I am not sure what is the best thing about this right now. Perhaps someone can suggest a better way to fulfill the request in perl?

End of editing

This is just a quick question about sorting performance differences in Perl vs Python. It is not a question of which language is better / faster, etc., For the record, I first wrote it in perl, noticed the sorting time, and then tried to write the same thing in python to find out how fast it would be, I just want to know how can i make Perl code run as fast as python code?

Lets say we have the following json:

 ["3434343424335": { "key1": 2322, "key2": 88232, "key3": 83844, "key4": 444454, "key5": 34343543, "key6": 2323232 }, "78237236343434": { "key1": 23676722, "key2": 856568232, "key3": 838723244, "key4": 4434544454, "key5": 3432323543, "key6": 2323232 } ]

Suppose we have a list of about 30k-40k entries that we want to sort by one of the sub-keys. Then we want to create a new array of records arranged under the key.

Perl - takes about 27 seconds

 my @list; $decoded = decode_json($page); foreach my $id (sort {$decoded->{$b}->{key5} <=> $decoded->{$a}->{key5}} keys %{$decoded}) { push(@list,{"key"=>$id,"key1"=>$decoded->{$id}{key1}...etc)); }

Python - takes about 6 seconds

 list = [] data = json.loads(content) data2 = sorted(data, key = lambda x: data[x]['key5'], reverse=True) for key in data2: tmp= {'id':key,'key1':data[key]['key1'],etc.....} list.append(tmp)

For Perl code, I tried using the following settings:

 use sort '_quicksort'; # use a quicksort algorithm use sort '_mergesort'; # use a mergesort algorithm

+5

performance python sorting perl

John Jul 31 '15 at 18:20

source share

3 answers

Something else is playing here; I can start your variety in half a second.
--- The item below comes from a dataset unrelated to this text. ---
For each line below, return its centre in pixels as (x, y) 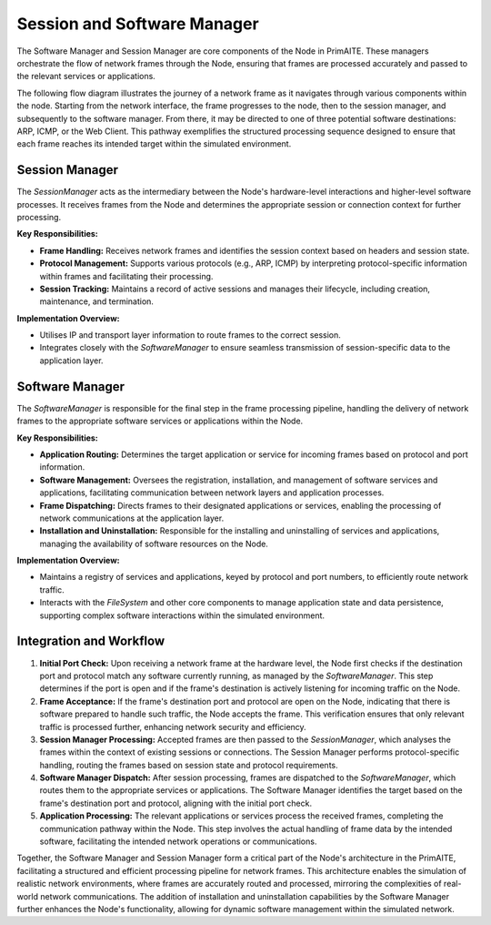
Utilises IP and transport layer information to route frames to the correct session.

Improving this will not depend on the sorting algorithm as well as reducing the number of code runs per comparison; The Schwartz transformation goes on a third of a second, the Guttman-Rosler transformation reduces it to a quarter of a second:

 #!/usr/bin/perl use 5.014; use warnings; my $decoded = { map( (int rand 1e9, { map( ("key$_", int rand 1e9), 1..6 ) } ), 1..40000 ) }; use Benchmark 'timethese'; timethese( -5, { 'original' => sub { my @list; foreach my $id (sort {$decoded->{$b}->{key5} <=> $decoded->{$a}->{key5}} keys %{$decoded}) { push(@list,{"key"=>$id,%{$decoded->{$id}}}); } }, 'st' => sub { my @list; foreach my $id ( map $_->[1], sort { $b->[0] <=> $a->[0] } map [ $decoded->{$_}{key5}, $_ ], keys %{$decoded} ) { push(@list,{"key"=>$id,%{$decoded->{$id}}}); } }, 'grt' => sub { my $maxkeylen=15; my @list; foreach my $id ( map substr($_,$maxkeylen), sort { $b cmp $a } map sprintf('%0*s', $maxkeylen, $decoded->{$_}{key5}) . $_, keys %{$decoded} ) { push(@list,{"key"=>$id,%{$decoded->{$id}}}); } }, });

+6

ysth Jul 31 '15 at 18:55

source share

Do not create a new hash for each entry. Just add the key to the existing one.
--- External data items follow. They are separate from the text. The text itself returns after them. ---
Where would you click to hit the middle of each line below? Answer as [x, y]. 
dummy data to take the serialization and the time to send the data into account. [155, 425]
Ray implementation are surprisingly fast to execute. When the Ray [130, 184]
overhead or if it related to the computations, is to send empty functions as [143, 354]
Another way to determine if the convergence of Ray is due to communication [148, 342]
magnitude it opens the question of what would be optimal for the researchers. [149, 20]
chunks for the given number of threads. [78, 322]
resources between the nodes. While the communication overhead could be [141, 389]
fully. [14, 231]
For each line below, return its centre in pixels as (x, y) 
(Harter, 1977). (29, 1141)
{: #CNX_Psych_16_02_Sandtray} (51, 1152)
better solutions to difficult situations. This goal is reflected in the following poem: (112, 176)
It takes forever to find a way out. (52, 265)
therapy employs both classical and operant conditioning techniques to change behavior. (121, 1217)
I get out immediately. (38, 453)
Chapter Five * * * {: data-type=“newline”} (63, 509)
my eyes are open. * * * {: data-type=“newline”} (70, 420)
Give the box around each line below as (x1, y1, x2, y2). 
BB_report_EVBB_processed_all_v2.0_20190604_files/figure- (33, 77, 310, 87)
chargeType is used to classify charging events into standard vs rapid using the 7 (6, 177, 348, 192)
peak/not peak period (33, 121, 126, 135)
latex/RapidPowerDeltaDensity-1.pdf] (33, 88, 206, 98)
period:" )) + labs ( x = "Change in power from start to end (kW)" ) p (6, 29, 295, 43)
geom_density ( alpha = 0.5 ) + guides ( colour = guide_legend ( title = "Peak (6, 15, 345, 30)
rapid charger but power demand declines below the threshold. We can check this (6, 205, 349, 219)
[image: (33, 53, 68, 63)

 $decoded->{$_}{key} = $_ for keys(%$decoded); my @list = sort { $b->{key5} <=> $a->{key5} } values(%$decoded);

Using Sort :: Key will make it even faster.
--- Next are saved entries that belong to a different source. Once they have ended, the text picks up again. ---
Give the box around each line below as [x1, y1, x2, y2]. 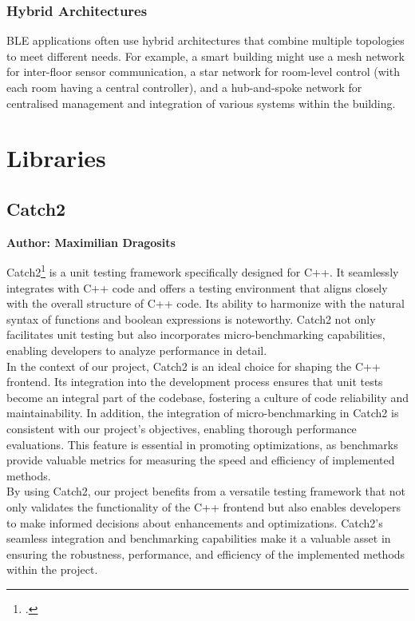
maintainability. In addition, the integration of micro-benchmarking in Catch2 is [6, 404, 399, 421]
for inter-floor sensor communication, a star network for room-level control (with [6, 63, 400, 80]
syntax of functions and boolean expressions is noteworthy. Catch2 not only [6, 310, 376, 327]
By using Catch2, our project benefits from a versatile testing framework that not [6, 483, 406, 500]
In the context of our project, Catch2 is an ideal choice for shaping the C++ [6, 357, 381, 374]
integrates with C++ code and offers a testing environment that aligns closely [6, 279, 388, 296]
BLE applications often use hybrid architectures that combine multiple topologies [6, 32, 405, 49]
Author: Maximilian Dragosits [6, 233, 176, 250]

 use Sort::Key qw( rukeysort ); $decoded->{$_}{key} = $_ for keys(%$decoded); my @list = rukeysort { $_->{key5} } values(%$decoded);

+4

ikegami Jul 31 '15 at 19:08

source share

Schwern · Accepted Answer · 2015-07-31T18:52:48+0000

Your test is incorrect, you are comparing several variables, not just one. This is not just sorting data, but also handling JSON, creating strings and adding to the array. You cannot know how much time is spent sorting and how much is spent doing the rest.

Complicating matters is that there are several different JSON implementations in Perl, each of which has its own performance characteristics. Modify the base JSON library and the reference will change again.

If you want to compare test results, you will have to modify your test code to exclude the cost of downloading test data from the JSON test or not.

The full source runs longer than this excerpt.